I know this isn't what you mean and i very much admire the relatively low-tech approach, but it occurs to me that a PostScript program could manage this quite admirably on a transparency.
 — nineteenthly, May 09 2011

 // irregular //



 Sp. 'chaotic'

</pedantry>
 — 8th of 7, May 09 2011

 //But, but, thats exactly what it does show. Especially for your primes example.//

 But, but no. At least not if I'm looking at the right link the right way. To take your two-dimensional example, if I understand your point, it puts the integers into a 2D grid (like consecutive lines of numbers, bookwise), and the prime numbers tend to lie on diagonal lines. In other words, it takes the apparently chaotic (yes, OK, 8th) pattern of the primes, and brings out some level of order (the neat diagonal stripes).

 It's pretty, but it's the opposite of what I want: from order (a series of striped patterns, each very regular, each one a little more widely spaced than the last in a predictable way), we generate chaos (the unpredictable pattern of the primes).

 The same applies to your spiral link.

 Unless I've missed something.

 [[8th], I always take my bad news standing up. It's difficult reloading in a seated position.]

[[Nineteenthly] yes, graphical software could do it. But somehow I like the tangibility of OHPs; the fact that each one is regular, yet together they give an irregular pattern, and there's no suspicion of any electronic trickery.]
 — MaxwellBuchanan, May 09 2011

I misread the idea text as implying that 2000 acetates would be piled atop one another as part of this performance and began to wonder where you might find a drummer with sufficient endurance to perform the necessary constant drum roll.
 — calum, May 11 2011

No, not 2000. To reveal the primes up to 2000, you'd need about sqrt-2000 (something like 45) acetates.
 — MaxwellBuchanan, May 11 2011

I must be missing something:,after 2, wouldn't you need all the odd filters up to just under a half of 1000? Edit: half of 2000 - slip of the thumb
 — Ling, May 11 2011

No, because if N is composite, then at least one of its prime factors is less than sqrt(N).
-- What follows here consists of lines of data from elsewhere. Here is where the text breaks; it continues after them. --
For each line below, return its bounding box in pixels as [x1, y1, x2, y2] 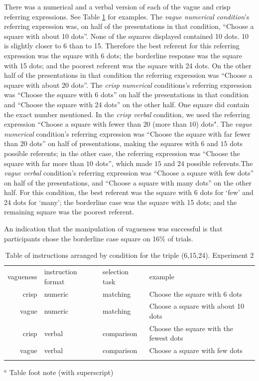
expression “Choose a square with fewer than [4, 119, 141, 129]
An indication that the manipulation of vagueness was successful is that [4, 223, 223, 234]
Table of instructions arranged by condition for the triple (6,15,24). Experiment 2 [5, 250, 254, 260]
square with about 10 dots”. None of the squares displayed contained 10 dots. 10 [4, 30, 249, 41]
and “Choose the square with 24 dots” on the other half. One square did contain [4, 99, 250, 109]
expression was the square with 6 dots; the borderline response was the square [4, 50, 243, 60]
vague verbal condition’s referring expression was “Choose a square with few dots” [4, 168, 254, 178]
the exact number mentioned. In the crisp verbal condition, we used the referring [4, 109, 250, 119]

So if you've established that N has no divisors less than sqrt(N), it must be prime.
 — Wrongfellow, May 11 2011

Ah, there you are. I was right. I was missing something...
 — Ling, May 11 2011

If you wanted to be efficient, you could miss out all the composite Ns. However, I want to include them (so, lines spaced at 2, 3, 4, 5, 6...even though 4 and 6 are redundant). Otherwise it looks like some sort of jiggery-pokery is going on.